Sure, but you'll have to add that to every style. If we had a modular solution you could just hook that into any style.

denismaier commented 4 years ago

But concerning the proposal at stake here: You think we should add that as per CSL-M?

bdarcus commented 4 years ago

Sure, but you'll have to add that to every style. If we had a modular solution you could just hook that into any style.

This seems an important point, but I'm not understanding. Can you explain a bit more?

On your other question, curious what @bwiernik says.

denismaier commented 4 years ago

This seems an important point, but I'm not understanding. Can you explain a bit more?

A Jewish studies scholar might use different citation styles, e.g. Chicago author-date, Chicago note, MHRA, SBL. These styles don't necessarily support traditional sources. A journal might just say: "For these sources please use the system as described in the Encyclopedia Judaica." So you'll end up with this situation: You have a general style and another more specific style for certain items (usually using a lot of abbreviations, really hostile to writers and readers).

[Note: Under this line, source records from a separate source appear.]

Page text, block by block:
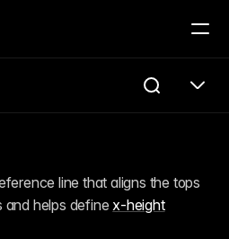
line that aligns the tops
and helps define x-height
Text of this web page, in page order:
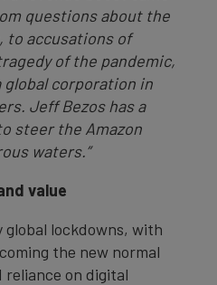
questions about the
to accusations of
of the pandemic,
global corporation in
Jeff Bezos has a
steer the Amazon
waters.”
value
global lockdowns, with
the new normal
on digital
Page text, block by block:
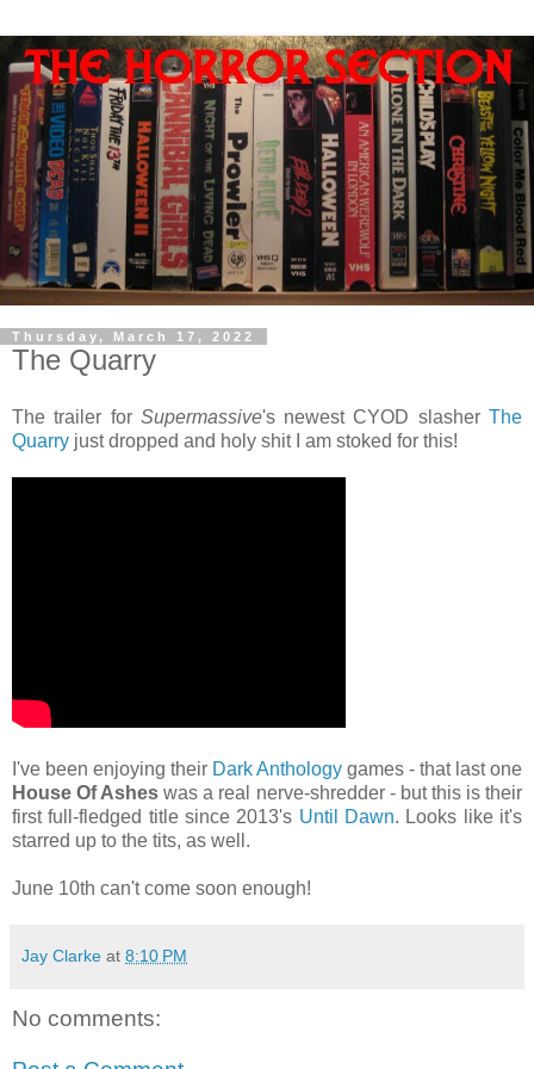
Thursday, March 17, 2022
The Quarry
The trailer for Supermassive's newest CYOD slasherThe
Quarry just dropped and holy shit I am stoked for this!
I've been enjoying their Dark Anthology games - that last one
House Of Ashes was a real nerve-shredder - but this is their
first full-fledged title since 2013's Until Dawn. Looks like it's
starred up to the tits, as well.
June 10th can't come soon enough!
Jay Clarke at 8:10 PM
No comments:
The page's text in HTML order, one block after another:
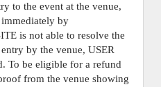
to the event at the venue,
by
is not able to resolve the
by the venue, USER
To be eligible for a refund
from the venue showing

In Juris-M you can use the abbreviation filter to completely change the rendering of certain items.

(But again, I think this leads us a bit astray here. This goes way further than the original proposal and should perhaps be discussed on its own.)

bdarcus commented 4 years ago

What I'm asking, is what's the difference between this:

<layout language="es">
  ...
</layout>

... and this:

<layout>
  <choose>
    <if language="es">
      ...
    </if>
  </choose>
</layout>
denismaier commented 4 years ago

Oh, sorry, must have misunderstood your question...

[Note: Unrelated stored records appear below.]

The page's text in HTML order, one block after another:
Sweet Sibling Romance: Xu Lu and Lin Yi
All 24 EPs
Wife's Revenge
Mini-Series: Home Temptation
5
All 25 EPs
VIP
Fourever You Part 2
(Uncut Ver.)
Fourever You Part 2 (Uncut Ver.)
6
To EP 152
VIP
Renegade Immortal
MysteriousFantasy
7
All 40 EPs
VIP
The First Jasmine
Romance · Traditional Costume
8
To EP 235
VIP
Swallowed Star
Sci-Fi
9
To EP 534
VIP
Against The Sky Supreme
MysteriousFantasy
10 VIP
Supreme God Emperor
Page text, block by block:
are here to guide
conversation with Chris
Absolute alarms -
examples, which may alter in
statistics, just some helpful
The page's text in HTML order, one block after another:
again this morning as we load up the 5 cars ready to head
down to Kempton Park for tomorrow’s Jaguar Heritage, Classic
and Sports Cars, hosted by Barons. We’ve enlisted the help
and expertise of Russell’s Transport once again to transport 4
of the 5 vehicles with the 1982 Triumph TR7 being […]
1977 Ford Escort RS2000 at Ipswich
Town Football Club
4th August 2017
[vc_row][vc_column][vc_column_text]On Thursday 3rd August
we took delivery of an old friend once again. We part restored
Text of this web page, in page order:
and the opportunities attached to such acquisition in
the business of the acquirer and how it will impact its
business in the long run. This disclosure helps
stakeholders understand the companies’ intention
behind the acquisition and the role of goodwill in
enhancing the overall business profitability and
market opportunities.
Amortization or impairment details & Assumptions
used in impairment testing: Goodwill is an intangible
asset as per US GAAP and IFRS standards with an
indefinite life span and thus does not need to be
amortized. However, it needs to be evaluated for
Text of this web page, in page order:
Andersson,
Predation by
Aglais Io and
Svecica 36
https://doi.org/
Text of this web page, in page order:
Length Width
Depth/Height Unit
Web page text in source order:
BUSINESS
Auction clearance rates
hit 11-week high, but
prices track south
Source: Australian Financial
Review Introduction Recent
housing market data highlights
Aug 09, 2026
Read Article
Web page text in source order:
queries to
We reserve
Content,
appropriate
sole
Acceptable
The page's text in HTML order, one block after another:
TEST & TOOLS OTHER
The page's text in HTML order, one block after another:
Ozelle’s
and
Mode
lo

The difference is that this

<layout>
  <choose>
    <if language="es">
      ...
    </if>
  </choose>
</layout>

won't localize terms. It just applies some conditional logic.

This

<layout language="es">
  ...
</layout>

re-runs the whole layout and applies a different locale.

bdarcus commented 4 years ago

So @language on cs:choose is about the content of the reference data, and @language as proposed here is about the target language of the output?

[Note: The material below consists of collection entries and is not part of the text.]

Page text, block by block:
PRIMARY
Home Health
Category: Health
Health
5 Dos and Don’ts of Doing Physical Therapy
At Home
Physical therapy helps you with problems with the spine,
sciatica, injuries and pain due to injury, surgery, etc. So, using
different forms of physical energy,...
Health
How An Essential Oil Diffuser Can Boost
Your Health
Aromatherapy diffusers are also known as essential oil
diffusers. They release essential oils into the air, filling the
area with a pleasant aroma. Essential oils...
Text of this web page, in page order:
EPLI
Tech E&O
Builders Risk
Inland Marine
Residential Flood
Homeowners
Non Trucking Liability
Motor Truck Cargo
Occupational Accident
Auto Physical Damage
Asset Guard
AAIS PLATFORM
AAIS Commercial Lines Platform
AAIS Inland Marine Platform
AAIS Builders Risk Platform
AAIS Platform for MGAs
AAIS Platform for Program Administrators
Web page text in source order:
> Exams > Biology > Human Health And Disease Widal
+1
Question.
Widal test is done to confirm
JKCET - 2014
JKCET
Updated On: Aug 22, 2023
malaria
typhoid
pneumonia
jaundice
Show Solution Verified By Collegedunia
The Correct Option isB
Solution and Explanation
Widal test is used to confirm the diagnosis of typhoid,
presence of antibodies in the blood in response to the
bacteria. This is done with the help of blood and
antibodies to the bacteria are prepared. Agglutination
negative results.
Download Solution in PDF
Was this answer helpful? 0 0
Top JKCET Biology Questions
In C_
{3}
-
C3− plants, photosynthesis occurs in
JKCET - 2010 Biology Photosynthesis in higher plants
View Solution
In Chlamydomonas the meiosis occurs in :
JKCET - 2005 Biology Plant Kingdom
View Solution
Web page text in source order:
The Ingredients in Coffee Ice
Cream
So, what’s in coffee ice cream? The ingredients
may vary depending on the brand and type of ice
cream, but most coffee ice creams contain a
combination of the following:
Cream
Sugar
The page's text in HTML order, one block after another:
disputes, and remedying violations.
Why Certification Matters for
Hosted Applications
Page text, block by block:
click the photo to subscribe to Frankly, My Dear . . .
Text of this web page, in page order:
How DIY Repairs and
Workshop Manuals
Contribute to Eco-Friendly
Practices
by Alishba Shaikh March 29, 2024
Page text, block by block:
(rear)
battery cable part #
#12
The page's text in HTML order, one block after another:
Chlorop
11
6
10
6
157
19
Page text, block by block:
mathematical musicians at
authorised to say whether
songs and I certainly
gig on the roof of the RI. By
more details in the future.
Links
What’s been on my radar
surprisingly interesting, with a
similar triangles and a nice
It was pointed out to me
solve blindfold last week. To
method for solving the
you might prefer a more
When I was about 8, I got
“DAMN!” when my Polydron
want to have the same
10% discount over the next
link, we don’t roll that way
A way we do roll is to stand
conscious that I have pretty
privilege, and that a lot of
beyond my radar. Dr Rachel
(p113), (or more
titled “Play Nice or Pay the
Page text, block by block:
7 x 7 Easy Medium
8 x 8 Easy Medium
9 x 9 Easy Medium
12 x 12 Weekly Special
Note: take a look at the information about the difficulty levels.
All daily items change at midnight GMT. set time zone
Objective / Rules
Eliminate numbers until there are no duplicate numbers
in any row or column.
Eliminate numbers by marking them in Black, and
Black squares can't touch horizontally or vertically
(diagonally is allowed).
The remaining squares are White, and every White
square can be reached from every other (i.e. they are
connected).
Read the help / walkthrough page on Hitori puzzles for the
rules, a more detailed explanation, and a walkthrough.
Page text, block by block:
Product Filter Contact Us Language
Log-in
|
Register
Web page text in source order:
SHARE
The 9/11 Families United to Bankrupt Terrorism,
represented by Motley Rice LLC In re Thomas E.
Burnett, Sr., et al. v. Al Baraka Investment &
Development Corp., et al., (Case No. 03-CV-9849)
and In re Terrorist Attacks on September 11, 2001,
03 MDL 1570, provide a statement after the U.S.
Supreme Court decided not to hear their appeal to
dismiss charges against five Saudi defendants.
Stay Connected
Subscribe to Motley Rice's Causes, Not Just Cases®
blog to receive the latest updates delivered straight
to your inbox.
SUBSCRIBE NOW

If that's the distinction, it makes sense to me, but then perhaps we should make that as explicit as possible by calling that attribute on layout something different; @target-language or @output-language?

Seems we need an equivalent on csl-citation.json?

denismaier commented 4 years ago

No. The language always comes from item metadata.

I was wrong concerning the distinction between

<layout>
  <choose>
    <if locale="es">
      ...
    </if>
  </choose>
</layout>

and

<layout locale="es">
  ...
</layout>

I think it's undocumented, but the variant with choose will also localize terms. I have just found it in a style I created a while ago. Perhaps @fbennett can provide us with some hints?

bwiernik commented 4 years ago

The point of the different locale layouts is to localize the terms by item language (e.g., German items are formatted in German, English items in Englisher) and, with the full CSLm multilingual support, to control which alphabets/transliterations/translations are used (e.g., a style might require that non-latin alphabets be shown in their original and transliterated forms).

Besides locales, the other major grouping is by item category (e.g., primary vs secondary sources). We've discussed that issue here. There, we settled on that being a calling-application API issue. I don't know that there is any need for specifying different layouts that couldn't be accommodated by <choose> (e.g., maybe to format modern versus historical newspaper articles?). Even if there were, I don't really see how that would be handled from CSL's end.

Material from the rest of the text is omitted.